A while back, my pahdner in crime, Udo Szabo, dropped on my desk a few chapters of Charles Leadbeaters book-in-progress, ‘We Think: why mass creativity is the next big thing.’
It was a great summary of the strength of bottom-up community-based organizations. From schools in India to Open Source Software to Wikipedia, he analyzes a great many examples of movements that have arisen from hierarchy-less groups with a common purpose. As with many such books, not very revealing, but very inspiring when all the examples are placed side by side and compared.
The matrix organization
For much of my life I have worked in very flat and small organizations. Indeed, even though I have been in corporate life for only six years, until recently I was pretty much insulated from the real Mega-Corporate Matrix (hmm, now that I put it that way, leads to other imagery).
Now, as I try to navigate the Matrix and try to bring change (for example, my project team pretty much tries to ignore organization walls), I realize that the Matrix organization is a recent invention. Could there be an alternative?
Indeed, Leadbeater’s stuff got me thinking that somewhere in his thought process there was an answer.
Think: the Medici’s and the Hanseatic league, not to mention the Roman Empire or the Hun Khanate, were able to exert considerable influence and power across huge geographies, cultures, and economies – all asynchronously, too.
What I’m leading to is that Leadbeater shows that organizations do not have to be hierarchical or authoritarian. I just wasn’t sure if such Open Source mentality could be applied to a product development organization such as ours.
<breathe>
Crowdsourcing product developement
Lo! The great guys from Trendwatchers.com pointed out this company that is doing just that, crowd-creating manufactured products (link below). Sure, there are places like Threadless and La Fraise, but this is much more complicated – consumer electronics.
What do you think? can it succeed? Can it compete?
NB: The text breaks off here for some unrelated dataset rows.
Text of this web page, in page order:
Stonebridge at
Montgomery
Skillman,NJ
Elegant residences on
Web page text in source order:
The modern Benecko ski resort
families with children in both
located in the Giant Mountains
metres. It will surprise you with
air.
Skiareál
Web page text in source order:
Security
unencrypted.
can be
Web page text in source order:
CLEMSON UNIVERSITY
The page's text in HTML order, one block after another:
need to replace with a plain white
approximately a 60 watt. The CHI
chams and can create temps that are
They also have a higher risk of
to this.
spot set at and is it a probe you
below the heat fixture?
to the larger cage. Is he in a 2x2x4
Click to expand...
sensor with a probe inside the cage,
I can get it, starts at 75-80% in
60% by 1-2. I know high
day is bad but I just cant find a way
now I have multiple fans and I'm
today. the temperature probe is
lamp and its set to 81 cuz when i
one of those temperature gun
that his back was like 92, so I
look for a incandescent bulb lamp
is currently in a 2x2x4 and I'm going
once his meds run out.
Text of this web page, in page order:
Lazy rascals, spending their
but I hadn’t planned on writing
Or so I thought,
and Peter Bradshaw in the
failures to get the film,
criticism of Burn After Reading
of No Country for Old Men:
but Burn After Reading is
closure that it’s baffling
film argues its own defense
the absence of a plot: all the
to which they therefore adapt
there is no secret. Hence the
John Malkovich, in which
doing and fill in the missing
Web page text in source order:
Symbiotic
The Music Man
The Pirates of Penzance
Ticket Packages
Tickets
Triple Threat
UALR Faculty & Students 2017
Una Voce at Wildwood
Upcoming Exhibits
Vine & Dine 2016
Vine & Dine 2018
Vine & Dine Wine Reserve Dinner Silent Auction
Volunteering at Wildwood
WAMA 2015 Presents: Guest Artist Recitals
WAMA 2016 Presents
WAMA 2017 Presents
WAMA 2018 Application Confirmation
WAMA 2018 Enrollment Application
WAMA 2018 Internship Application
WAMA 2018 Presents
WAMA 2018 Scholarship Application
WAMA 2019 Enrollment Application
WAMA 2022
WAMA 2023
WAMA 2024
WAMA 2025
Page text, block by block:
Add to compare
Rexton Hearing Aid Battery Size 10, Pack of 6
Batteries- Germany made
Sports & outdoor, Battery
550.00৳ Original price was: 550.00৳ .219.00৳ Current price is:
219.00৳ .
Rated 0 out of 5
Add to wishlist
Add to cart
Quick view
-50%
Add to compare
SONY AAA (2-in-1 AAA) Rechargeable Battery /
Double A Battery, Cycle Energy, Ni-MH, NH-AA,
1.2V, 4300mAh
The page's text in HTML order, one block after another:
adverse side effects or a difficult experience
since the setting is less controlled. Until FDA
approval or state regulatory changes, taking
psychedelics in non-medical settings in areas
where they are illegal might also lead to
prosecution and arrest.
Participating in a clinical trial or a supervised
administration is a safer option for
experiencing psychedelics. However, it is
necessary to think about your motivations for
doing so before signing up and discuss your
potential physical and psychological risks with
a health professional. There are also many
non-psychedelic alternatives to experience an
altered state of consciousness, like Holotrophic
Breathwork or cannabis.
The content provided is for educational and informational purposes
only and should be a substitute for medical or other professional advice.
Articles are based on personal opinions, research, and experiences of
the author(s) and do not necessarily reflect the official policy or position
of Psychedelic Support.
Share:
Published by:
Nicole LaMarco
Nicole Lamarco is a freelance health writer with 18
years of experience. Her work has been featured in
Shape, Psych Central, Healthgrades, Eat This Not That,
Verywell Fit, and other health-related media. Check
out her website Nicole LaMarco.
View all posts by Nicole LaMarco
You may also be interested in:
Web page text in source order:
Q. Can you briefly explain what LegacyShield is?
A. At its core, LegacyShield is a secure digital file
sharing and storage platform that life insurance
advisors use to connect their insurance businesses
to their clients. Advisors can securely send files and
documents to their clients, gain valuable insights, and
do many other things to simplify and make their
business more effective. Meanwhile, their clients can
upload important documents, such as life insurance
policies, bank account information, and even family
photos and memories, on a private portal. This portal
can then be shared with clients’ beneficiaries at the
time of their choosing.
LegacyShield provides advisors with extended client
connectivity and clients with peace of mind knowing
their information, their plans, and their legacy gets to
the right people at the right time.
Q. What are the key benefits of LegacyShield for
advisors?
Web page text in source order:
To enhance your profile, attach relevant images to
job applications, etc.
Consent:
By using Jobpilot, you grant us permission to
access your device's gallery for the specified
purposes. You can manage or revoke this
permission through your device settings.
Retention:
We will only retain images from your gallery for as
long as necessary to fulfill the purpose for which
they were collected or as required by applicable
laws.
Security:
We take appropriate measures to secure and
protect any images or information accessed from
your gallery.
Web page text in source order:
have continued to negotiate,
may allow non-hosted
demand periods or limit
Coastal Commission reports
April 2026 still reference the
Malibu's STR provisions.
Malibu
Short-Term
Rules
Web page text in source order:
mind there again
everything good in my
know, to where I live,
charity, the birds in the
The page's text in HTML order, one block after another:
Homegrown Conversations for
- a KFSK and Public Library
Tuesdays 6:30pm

Link: CROWD CLOUT | Groups of consumers exercising their collective (purchasing) power:
Another initiative to watch: French CrowdSpirit. Currently in beta-mode, the company hopes to go full circle on crowd-innovation: participants not only submit ideas for consumer electronics, but also take part in every stage of the product life cycle, up to purchasing the end result. In the first stage of the project, the focus will be on products with a market price below EUR 150 (USD 190).
How it will work:
Step 1: The community sends ideas, fine tunes them & votes for the best one.
Step 2: The best ideas and their product specifications are jointly defined with CrowdSpirit’s research and manufacturing partners. Community Investors start financing the product development.
Step 3: The first prototype is tested and fine-tuned by the community.
Step 4: Customers purchase products thanks to the CrowdSpirit supply chain. The community takes care of product support and recommends products to retailers.A tentative launch is planned for this summer. May we humbly suggest that every B2C industry, from travel to food & beverage experiment with this model? If only to get a feel for the innovation prowess of ‘ordinary consumers’. But we’re digressing, we’ve hit you over the head with this many times in our CUSTOMER-MADE briefings 😉
Hev you seen his speech on TED talks? Great stuff!